Directions for this task —
Where does the word "should" show up in the records? Copy every line that has it.

Data records —

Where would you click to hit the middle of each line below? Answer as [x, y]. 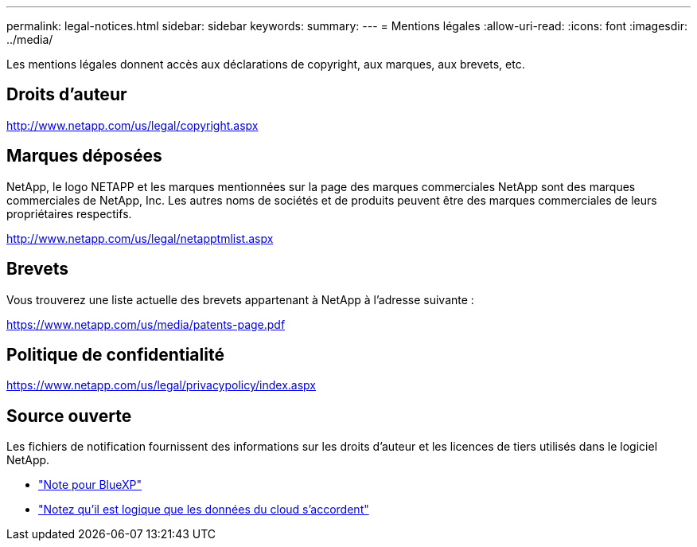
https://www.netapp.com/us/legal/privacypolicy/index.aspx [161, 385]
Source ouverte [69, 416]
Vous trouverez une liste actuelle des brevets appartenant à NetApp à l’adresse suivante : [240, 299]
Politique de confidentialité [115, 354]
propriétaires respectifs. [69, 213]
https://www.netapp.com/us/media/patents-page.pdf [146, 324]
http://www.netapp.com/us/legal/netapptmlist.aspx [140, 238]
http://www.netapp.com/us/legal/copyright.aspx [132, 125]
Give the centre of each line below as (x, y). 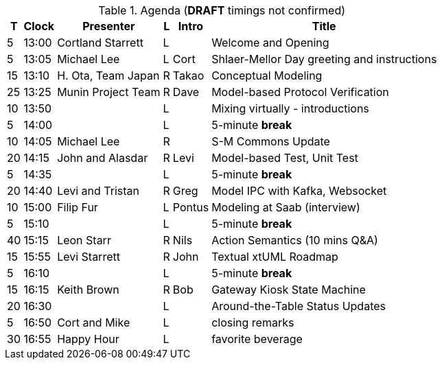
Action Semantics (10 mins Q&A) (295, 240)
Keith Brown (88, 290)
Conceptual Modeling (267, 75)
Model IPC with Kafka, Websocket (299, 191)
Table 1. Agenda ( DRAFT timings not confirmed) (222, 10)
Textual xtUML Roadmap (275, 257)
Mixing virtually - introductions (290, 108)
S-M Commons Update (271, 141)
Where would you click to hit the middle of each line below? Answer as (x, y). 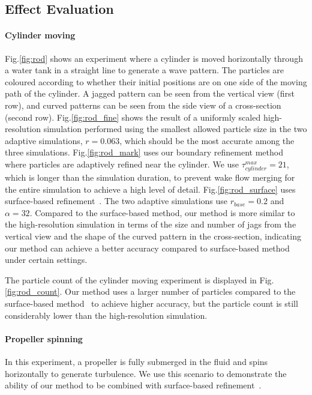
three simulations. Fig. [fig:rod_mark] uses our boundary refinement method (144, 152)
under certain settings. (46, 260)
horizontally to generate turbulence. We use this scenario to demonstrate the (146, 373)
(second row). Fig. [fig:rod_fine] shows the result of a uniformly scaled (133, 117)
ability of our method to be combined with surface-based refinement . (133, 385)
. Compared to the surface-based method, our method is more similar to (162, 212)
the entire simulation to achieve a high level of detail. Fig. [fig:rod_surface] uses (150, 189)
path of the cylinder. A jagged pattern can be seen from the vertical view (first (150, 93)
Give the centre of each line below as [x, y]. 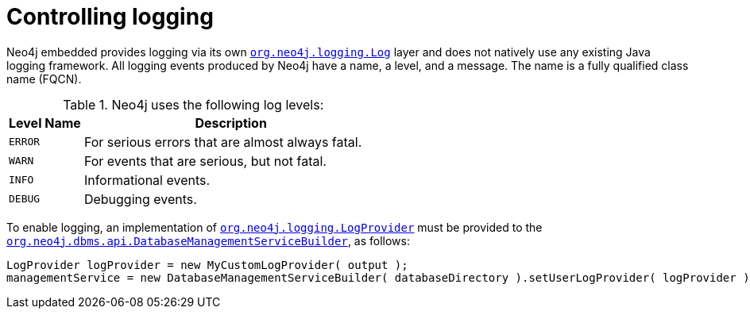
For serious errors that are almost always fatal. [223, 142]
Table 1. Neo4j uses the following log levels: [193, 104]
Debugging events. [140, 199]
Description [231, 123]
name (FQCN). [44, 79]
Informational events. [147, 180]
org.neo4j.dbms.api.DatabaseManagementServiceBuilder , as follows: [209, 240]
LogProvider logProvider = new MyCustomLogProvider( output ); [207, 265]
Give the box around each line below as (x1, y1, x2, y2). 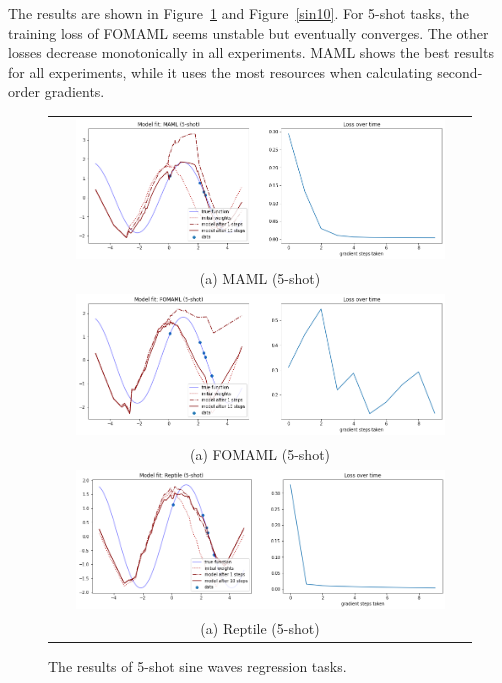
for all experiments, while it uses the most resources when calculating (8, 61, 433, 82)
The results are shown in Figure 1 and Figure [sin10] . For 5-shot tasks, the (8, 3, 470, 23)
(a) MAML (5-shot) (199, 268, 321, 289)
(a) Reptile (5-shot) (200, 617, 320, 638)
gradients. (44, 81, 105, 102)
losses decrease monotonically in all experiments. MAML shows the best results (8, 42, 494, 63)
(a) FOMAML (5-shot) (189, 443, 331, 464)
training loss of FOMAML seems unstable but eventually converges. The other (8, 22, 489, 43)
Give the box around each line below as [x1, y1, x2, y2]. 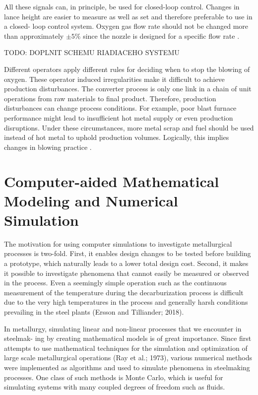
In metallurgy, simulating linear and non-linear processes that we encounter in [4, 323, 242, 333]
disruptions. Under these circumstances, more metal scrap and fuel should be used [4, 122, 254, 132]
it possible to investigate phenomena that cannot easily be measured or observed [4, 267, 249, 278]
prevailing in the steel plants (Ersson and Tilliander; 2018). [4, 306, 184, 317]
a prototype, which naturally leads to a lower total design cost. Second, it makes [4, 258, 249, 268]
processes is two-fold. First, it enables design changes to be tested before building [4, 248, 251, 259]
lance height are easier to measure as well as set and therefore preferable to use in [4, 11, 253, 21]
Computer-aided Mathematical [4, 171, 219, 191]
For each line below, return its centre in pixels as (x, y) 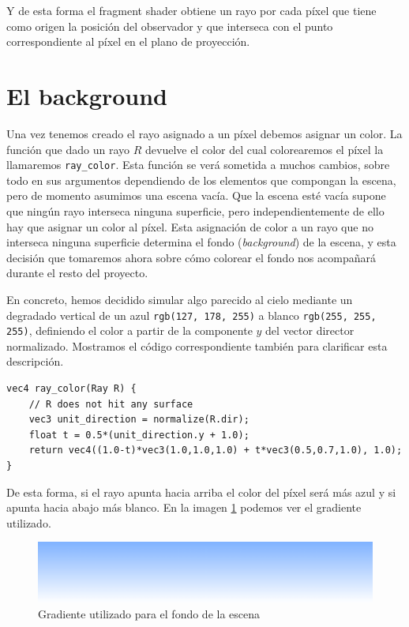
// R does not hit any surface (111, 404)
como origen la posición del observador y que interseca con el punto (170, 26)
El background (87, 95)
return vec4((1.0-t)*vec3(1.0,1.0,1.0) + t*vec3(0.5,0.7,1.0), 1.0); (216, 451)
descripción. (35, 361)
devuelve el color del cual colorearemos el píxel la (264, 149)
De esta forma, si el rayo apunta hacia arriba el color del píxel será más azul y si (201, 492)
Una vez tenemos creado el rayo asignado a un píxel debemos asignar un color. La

...

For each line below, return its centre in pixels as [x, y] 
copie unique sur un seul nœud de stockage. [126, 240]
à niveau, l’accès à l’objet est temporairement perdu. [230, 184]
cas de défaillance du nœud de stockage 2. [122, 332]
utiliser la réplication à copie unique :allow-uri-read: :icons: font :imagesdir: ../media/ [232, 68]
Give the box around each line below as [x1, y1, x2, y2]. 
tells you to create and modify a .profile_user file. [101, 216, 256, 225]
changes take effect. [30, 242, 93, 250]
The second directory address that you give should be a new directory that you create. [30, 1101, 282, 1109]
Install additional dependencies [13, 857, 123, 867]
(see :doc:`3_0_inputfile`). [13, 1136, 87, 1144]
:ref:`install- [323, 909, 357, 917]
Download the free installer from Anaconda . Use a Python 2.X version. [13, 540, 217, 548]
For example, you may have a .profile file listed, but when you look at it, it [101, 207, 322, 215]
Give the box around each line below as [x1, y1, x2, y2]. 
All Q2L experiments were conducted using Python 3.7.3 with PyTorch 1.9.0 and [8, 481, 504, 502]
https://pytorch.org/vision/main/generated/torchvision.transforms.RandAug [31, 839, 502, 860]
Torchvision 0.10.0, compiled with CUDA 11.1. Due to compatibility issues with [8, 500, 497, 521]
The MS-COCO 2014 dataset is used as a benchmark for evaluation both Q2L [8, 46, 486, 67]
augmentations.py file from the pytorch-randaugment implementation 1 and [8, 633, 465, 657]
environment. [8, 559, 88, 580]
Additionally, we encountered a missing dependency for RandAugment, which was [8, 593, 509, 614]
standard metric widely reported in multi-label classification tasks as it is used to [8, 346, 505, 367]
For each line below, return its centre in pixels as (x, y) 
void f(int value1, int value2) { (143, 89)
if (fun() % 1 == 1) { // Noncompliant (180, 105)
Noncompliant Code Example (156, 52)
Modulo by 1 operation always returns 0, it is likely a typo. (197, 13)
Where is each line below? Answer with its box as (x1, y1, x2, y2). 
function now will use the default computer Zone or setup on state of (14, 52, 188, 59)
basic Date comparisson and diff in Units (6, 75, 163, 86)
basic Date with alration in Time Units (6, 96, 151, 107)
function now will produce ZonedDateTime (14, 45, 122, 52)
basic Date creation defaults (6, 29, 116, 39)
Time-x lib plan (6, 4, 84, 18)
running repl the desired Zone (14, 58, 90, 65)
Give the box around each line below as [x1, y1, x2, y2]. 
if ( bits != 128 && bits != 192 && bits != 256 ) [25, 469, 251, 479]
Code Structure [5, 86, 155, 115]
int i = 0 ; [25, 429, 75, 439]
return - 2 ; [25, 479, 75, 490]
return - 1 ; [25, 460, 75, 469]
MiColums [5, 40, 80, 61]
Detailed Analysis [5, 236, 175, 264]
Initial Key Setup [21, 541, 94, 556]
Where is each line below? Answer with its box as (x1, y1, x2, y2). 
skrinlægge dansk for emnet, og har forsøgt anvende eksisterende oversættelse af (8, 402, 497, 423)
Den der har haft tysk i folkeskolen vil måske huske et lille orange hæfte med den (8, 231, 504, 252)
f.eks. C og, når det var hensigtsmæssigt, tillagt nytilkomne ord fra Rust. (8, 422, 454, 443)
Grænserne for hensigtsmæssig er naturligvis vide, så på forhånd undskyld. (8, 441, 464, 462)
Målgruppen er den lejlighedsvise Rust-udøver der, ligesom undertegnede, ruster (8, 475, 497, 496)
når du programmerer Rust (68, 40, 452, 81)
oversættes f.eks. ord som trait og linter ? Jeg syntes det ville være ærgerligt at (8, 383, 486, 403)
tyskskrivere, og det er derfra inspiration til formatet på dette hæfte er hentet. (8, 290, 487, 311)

...

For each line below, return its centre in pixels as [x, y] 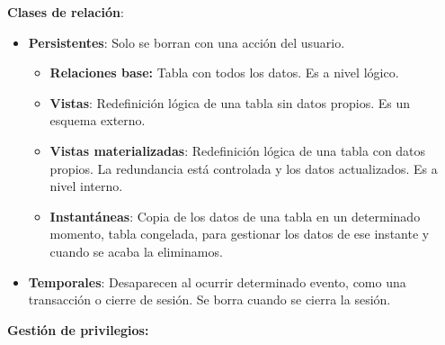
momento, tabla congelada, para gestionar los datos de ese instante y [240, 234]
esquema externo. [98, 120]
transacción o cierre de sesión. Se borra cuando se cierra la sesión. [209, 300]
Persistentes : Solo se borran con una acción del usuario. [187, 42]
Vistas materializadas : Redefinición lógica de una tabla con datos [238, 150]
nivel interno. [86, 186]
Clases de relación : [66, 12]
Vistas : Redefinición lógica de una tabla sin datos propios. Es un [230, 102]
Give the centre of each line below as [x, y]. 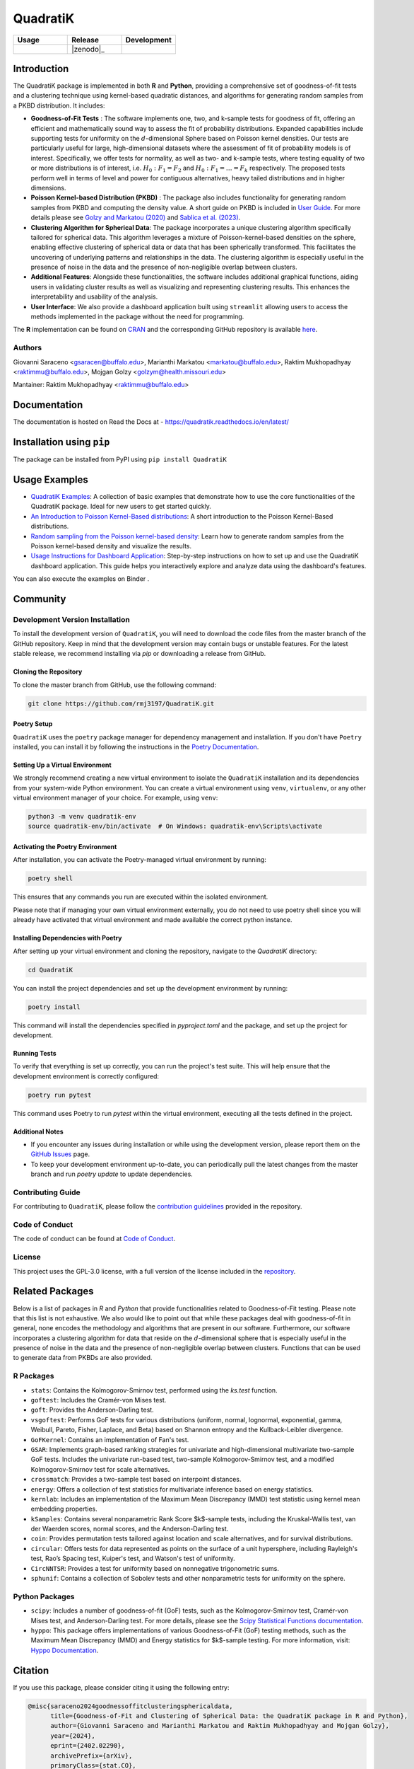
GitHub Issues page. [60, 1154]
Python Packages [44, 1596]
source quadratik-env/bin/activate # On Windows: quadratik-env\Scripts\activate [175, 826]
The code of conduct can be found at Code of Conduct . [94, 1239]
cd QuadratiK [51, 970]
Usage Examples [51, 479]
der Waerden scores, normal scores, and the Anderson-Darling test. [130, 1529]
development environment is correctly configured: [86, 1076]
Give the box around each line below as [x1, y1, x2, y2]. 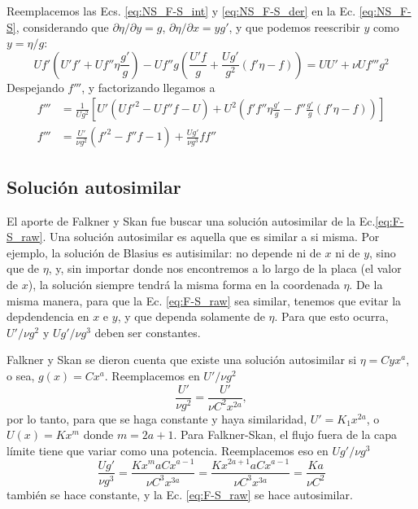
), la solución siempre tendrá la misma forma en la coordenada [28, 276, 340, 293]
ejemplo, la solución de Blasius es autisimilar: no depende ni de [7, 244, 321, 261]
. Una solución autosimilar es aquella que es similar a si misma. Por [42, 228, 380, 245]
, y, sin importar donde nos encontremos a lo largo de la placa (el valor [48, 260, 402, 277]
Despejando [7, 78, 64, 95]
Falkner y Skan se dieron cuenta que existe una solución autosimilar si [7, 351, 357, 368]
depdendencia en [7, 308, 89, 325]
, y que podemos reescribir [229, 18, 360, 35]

Solution for this task —
disruptions. Under these circumstances, more metal scrap and fuel should be used [4, 122, 254, 132]
The second directory address that you give should be a new directory that you create. [30, 1101, 282, 1109]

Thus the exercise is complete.